Autour de la tour de Babel

par Pale Rider
samedi 18 mars 2017

Autour de la Clause Molière, on dit tout et n’importe quoi… Alors, autant en rajouter un peu et parler de la tour de Babel –car il y a un vrai rapport entre les deux.

On sait qu’il y a beaucoup de « travailleurs détachés » sur les chantiers, c’est-à-dire des ouvriers venus d’autres pays d’Europe, mais aussi d’Afrique, du Sri Lanka ou d’ailleurs, et qui ne parlent pas un mot de français à leur arrivée en France. De bons esprits, essentiellement de gauche, avaient fort justement protesté contre le dumping social que l’embauche de ces travailleurs sous-payés faisait peser sur la société. Mais maintenant, on hurle au protectionnisme xénophobe parce que certains présidents de Région demandent qu’on sache parler le français pour travailler sur des chantiers en France. Il est vrai que ces présidents sont seulement des élus de droite, que le Front National trouve qu’on devrait aller encore plus loin et que, comme par hasard, cette offensive survient à quelques semaines de ces Présidentielles pourries.

Bien-pensance mal placée

Mais ce n’est pas parce qu’une idée est émise par des gens dont les mobiles et la sincérités sont douteux qu’elle est à rejeter d’emblée. C’est typiquement le débat faussé à la française, où la langue de Molière ne sert même pas à s’exprimer clairement et où on entend derrière les mots au lieu d’entendre les mots eux-mêmes. « Ce sont des mesures racistes, discriminatoires et inapplicables », estime-t-on à Bercy ! Mais ces bonnes âmes gouvernementales qui font mine de s’indigner ont-elles déjà travaillé de leurs mains avec quelqu’un, par exemple à démonter et remonter une voiture ? Ont-elles imaginé comment il serait possible de se comprendre mutuellement avec quelqu’un qui ne parle pas la même langue ? Vous dites à votre collègue étranger : –Passe-moi un tournevis : ça urge !, et il comprend : –Ouvre-moi donc cette vis de purge ! Trois heures plus tard, le propriétaire de l’automobile termine sa vie dans un ravin. Adaptez cela sur un chantier où on manipule des ferrailles, des plaques de béton et d’énormes outils : le moins qu’on puisse dire, c’est que bien se comprendre est un facteur de sécurité.
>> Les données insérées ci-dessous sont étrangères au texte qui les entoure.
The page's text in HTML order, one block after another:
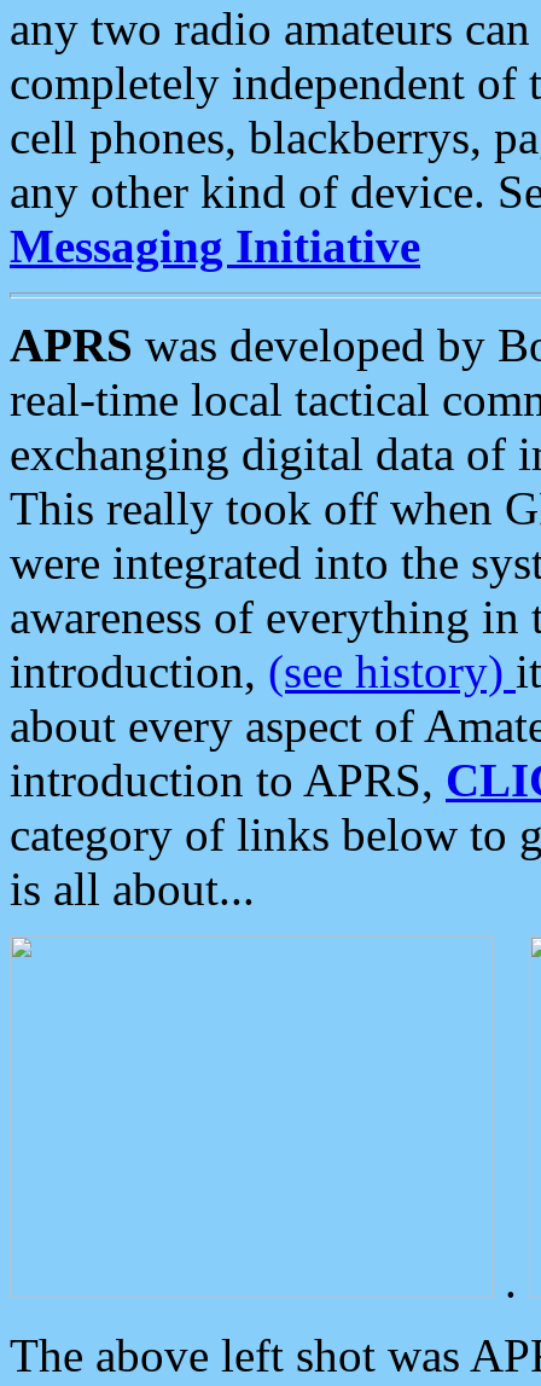
any two radio amateurs
completely independent of
cell phones, blackberrys,
any other kind of device.
Messaging Initiative
APRS was developed by
real-time local tactical
exchanging digital data of
This really took off when
were integrated into the
awareness of everything in
introduction, (see history)
about every aspect of
introduction to APRS,
category of links below to
is all about...
.
The above left shot was
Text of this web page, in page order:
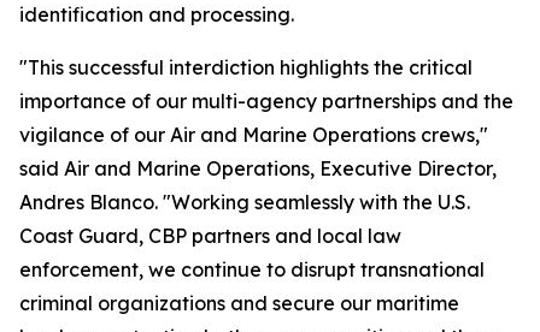
identification and processing.
"This successful interdiction highlights the critical
importance of our multi-agency partnerships and the
vigilance of our Air and Marine Operations crews,"
said Air and Marine Operations, Executive Director,
Andres Blanco. "Working seamlessly with the U.S.
Coast Guard, CBP partners and local law
enforcement, we continue to disrupt transnational
criminal organizations and secure our maritime
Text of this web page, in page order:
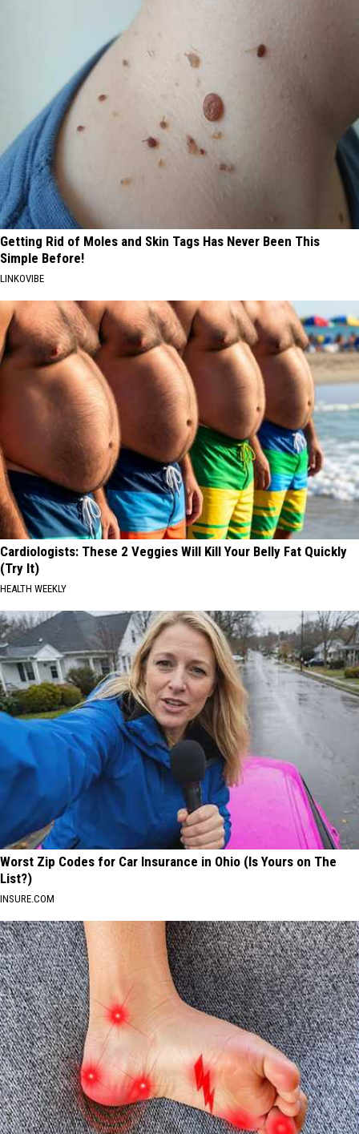
Getting Rid of Moles and Skin Tags Has Never Been This
Simple Before!
LINKOVIBE
Cardiologists: These 2 Veggies Will Kill Your Belly Fat Quickly
(Try It)
HEALTH WEEKLY
Worst Zip Codes for Car Insurance in Ohio (Is Yours on The
List?)
INSURE.COM
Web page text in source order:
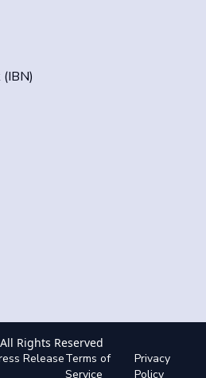
All Rights Reserved
ReleaseTerms of
Service
Privacy
Policy
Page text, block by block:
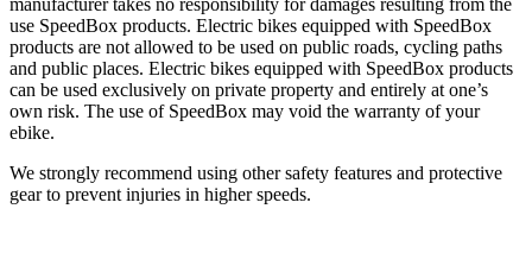
manufacturer takes no responsibility for damages resulting from the
use SpeedBox products. Electric bikes equipped with SpeedBox
products are not allowed to be used on public roads, cycling paths
and public places. Electric bikes equipped with SpeedBox products
can be used exclusively on private property and entirely at one’s
own risk. The use of SpeedBox may void the warranty of your
ebike.
We strongly recommend using other safety features and protective
gear to prevent injuries in higher speeds.
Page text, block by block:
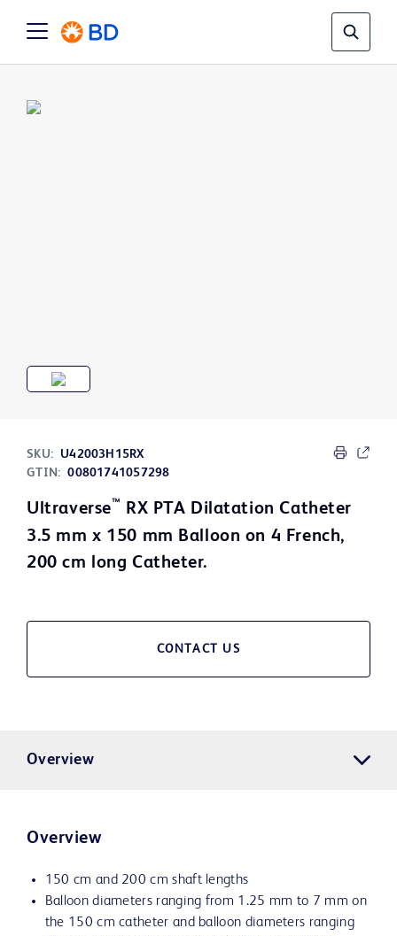
SKU:
U42003H15RX
GTIN: 00801741057298
Ultraverse™ RX PTA Dilatation Catheter
3.5 mm x 150 mm Balloon on 4 French,
200 cm long Catheter.
CONTACT US
Overview
Overview
150 cm and 200 cm shaft lengths
Balloon diameters ranging from 1.25 mm to 7 mm on
the 150 cm catheter and balloon diameters ranging
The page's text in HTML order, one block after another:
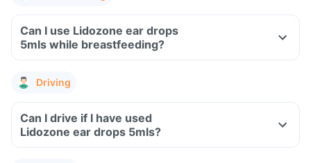
Can I use Lidozone ear drops
5mls while breastfeeding?
Driving
Can I drive if I have used
Lidozone ear drops 5mls?
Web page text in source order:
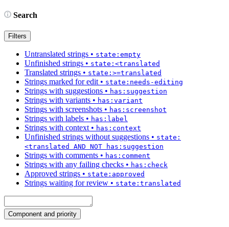
Search
Filters
Untranslated strings • state:empty
Unfinished strings • state:<translated
Translated strings • state:>=translated
Strings marked for edit • state:needs-editing
Strings with suggestions • has:suggestion
Strings with variants • has:variant
Strings with screenshots • has:screenshot
Strings with labels • has:label
Strings with context • has:context
Unfinished strings without suggestions • state:
<translated AND NOT has:suggestion
Strings with comments • has:comment
Strings with any failing checks • has:check
Approved strings • state:approved
Strings waiting for review • state:translated
Component and priority
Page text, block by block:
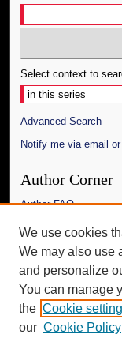
Select context to
Advanced Search
Notify me via email or
Author Corner
Author FAQ
Additional
Request an
We use cookies
We may also use
and personalize
You can manage
the Cookie
our Cookie Policy
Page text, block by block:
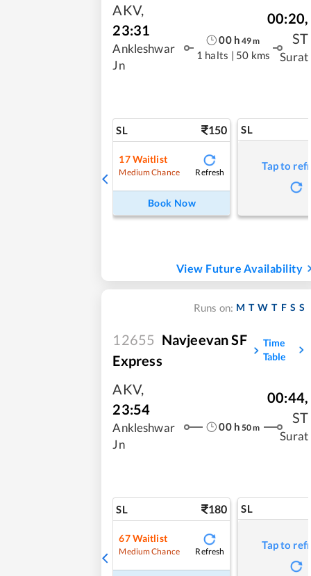
AKV,
23:31
Ankleshwar
Jn
00h 49m
1 halts | 50 kms
00:20,
ST
Surat
SL 150
17Waitlist
Medium Chance Refresh
Book Now
SL
Tap to
View Future Availability
Runs on: M T W T F S S
12655 Navjeevan SF
Express
Time
Table
AKV,
23:54
Ankleshwar
Jn
00h 50m
00:44,
ST
Surat
SL 180
67Waitlist
Medium Chance Refresh
SL
Tap to
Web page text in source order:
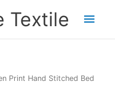
Textile
Main
Print Hand Stitched Bed
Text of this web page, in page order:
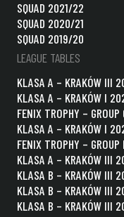
SQUAD 2021/22
SQUAD 2020/21
SQUAD 2019/20
LEAGUE TABLES
KLASA A – KRAKÓW III
KLASA A – KRAKÓW I
FENIX TROPHY –
KLASA A – KRAKÓW I
FENIX TROPHY –
KLASA A – KRAKÓW III
KLASA B – KRAKÓW III
KLASA B – KRAKÓW III
KLASA B – KRAKÓW III
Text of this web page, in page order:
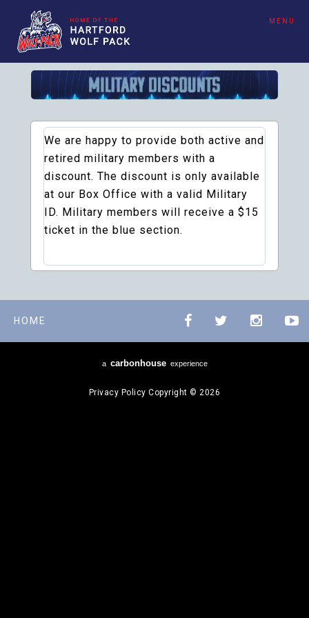
MENU
We are happy to provide both active and
retired military members with a
discount. The discount is only available
at our Box Office with a valid Military
ID. Military members will receive a $15
ticket in the blue section.
HOME
a carbonhouse experience
Privacy Policy Copyright © 2026
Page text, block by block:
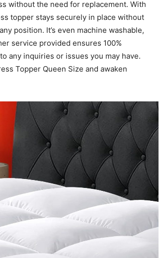
Rated
without the need for replacement. With
topper stays securely in place without
position. It’s even machine washable,
service provided ensures 100%
any inquiries or issues you may have.
Topper Queen Size and awaken
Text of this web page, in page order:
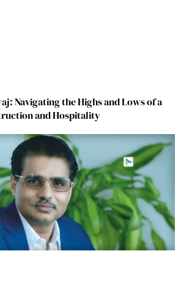
Navigating the Highs and Lows of a
and Hospitality
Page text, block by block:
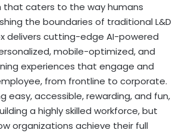
that caters to the way humans
the boundaries of traditional L&D
delivers cutting-edge AI-powered
mobile-optimized, and
experiences that engage and
from frontline to corporate.
easy, accessible, rewarding, and fun,
a highly skilled workforce, but
organizations achieve their full
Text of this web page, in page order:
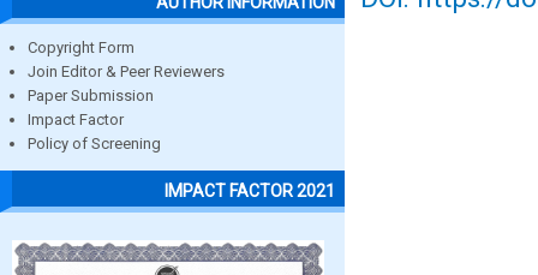
Copyright Form
Join Editor & Peer Reviewers
Paper Submission
Impact Factor
Policy of Screening
IMPACT FACTOR 2021
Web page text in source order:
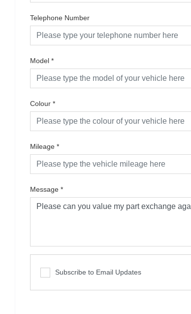
Telephone Number
Model *
Colour *
Mileage *
Message *
Subscribe to Email Updates
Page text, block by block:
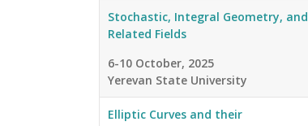
Stochastic, Integral Geometry, and
Related Fields
6-10 October, 2025
Yerevan State University
Elliptic Curves and their
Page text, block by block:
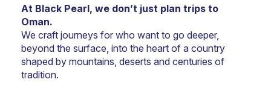
At Black Pearl, we don’t just plan trips to
Oman.
We craft journeys for who want to go deeper,
beyond the surface, into the heart of a country
shaped by mountains, deserts and centuries of
tradition.
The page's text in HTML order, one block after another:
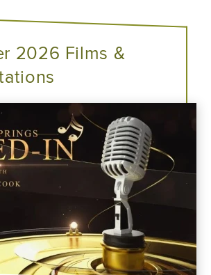
2026 Films &
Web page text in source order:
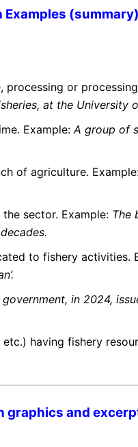
Examples (summary)
processing or
at the University
Example: A group of
of agriculture.
sector. Example: The
to fishery activities.
government, in 2024,
etc.) having fishery
graphics and
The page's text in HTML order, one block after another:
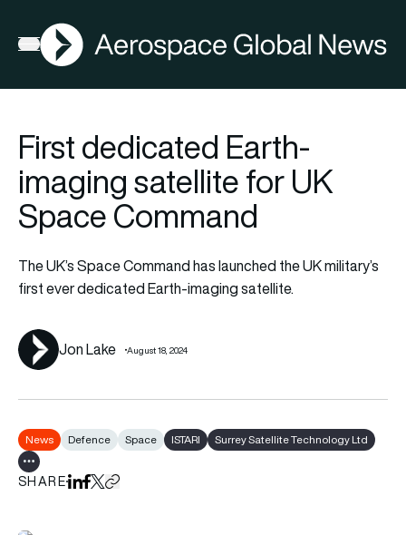
Open menu
AGN
First dedicated Earth-
imaging satellite for UK
Space Command
The UK’s Space Command has launched the UK military’s
first ever dedicated Earth-imaging satellite.
Jon Lake August 18, 2024
News Defence Space ISTARI
Surrey Satellite Technology Ltd
Show all tags
SHAREShare on LinkedIn
Share on Facebook
Share on X
Copy URL to clipboard
FIA2026
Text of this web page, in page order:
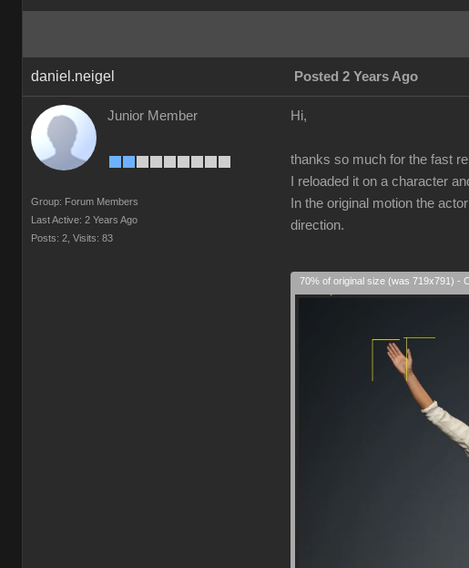
daniel.neigel Posted 2 Years Ago
Junior Member
Group: Forum Members
Last Active: 2 Years Ago
Posts: 2, Visits: 83
Hi,
thanks so much for the fast
I reloaded it on a character
In the original motion the
direction.
70% of original size (was 719x791) -
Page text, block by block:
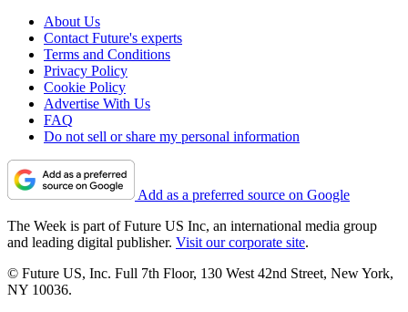
About Us
Contact Future's experts
Terms and Conditions
Privacy Policy
Cookie Policy
Advertise With Us
FAQ
Do not sell or share my personal information
Add as a preferred source on Google
The Week is part of Future US Inc, an international media group
and leading digital publisher. Visit our corporate site.
© Future US, Inc. Full 7th Floor, 130 West 42nd Street, New York,
NY 10036.
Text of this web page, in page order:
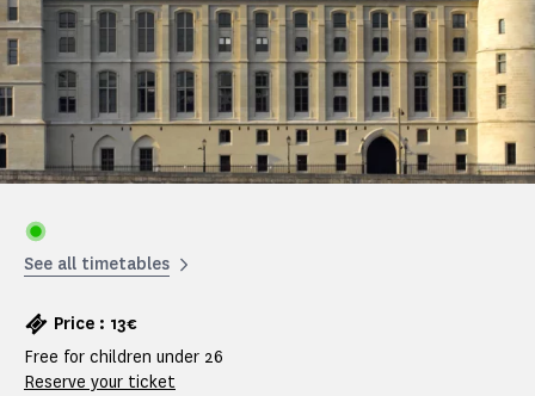
See all timetables
Price : 13€
Free for children under 26
Reserve your ticket

On m’objectera que cette Clause Molière reviendrait à supprimer toute arrivée de main d’œuvre non francophone en France. Pas forcément. Le préfet Didier Leschi propose qu’on laisse trois mois aux ouvriers pour apprendre un minimum de français. Il suffirait que les inspecteurs du Travail vérifient tout cela –et qu’on ne fasse pas de compression de fonctionnaires dans cette corporation.

Francophones de tous les pays…

Mais le problème de fond est ailleurs. Car enfin, est-il illégitime de défendre la langue française en France (langue française bien malmenée sur AgoraVox et ailleurs) ? Allons jeter un coup d’oreille dans les milieux plus huppés, si on a peur de paraître méprisant envers les ouvriers. Geneviève Fioraso, quand elle était Secrétaire d’État chargée de l’Enseignement supérieur, avait autorisé quelques enseignements en anglais sur le territoire français, mesure déjà très contestable en soi. « Or, affirme Jean-Pierre Chevènement, j’apprends que 60 % des enseignements dispensés par Sciences Po le sont en anglais, pourcentage confirmé par les différents professeurs que j’ai interrogés. » C’est effectivement inadmissible, c’est de l’auto-colonisation ! François Bayrou et Jean-Luc Mélenchon ont raison de déplorer que le français capitule devant l’anglais même là où il a le statut officiel de langue internationale ! Il n’est pas étonnant que ce soient les Africains francophones qui soient les meilleurs défenseurs de la francophonie !

Babel

Et maintenant, la tour de Babel. On se reportera au 11e chapitre de la Genèse où cette histoire est racontée. Les hommes ont décidé de construire une tour qui atteindrait le ciel, c’est-à-dire le domaine du divin. Or, ce n’est pas du goût de l’Éternel qui trouve un moyen bien simple de faire capoter le projet : brouiller les langues entre les ouvriers. On ne se comprend plus : les travaux s’arrêtent d’eux-mêmes.

Au-delà de la notion de chantier proprement dite, on peut constater que la France est devenue une sorte de tour de Babel, dans laquelle on nous brouille l’écoute, et où les mêmes mots ne sont pas compris pareillement par tout le monde. On le voit très bien dans cette histoire de Clause Molière où on s’étripe sur des histoires de gauche et de droite au lieu de discuter sur le fond. Tout ça devient exaspérant et fait complètement le miel des partis extrémistes.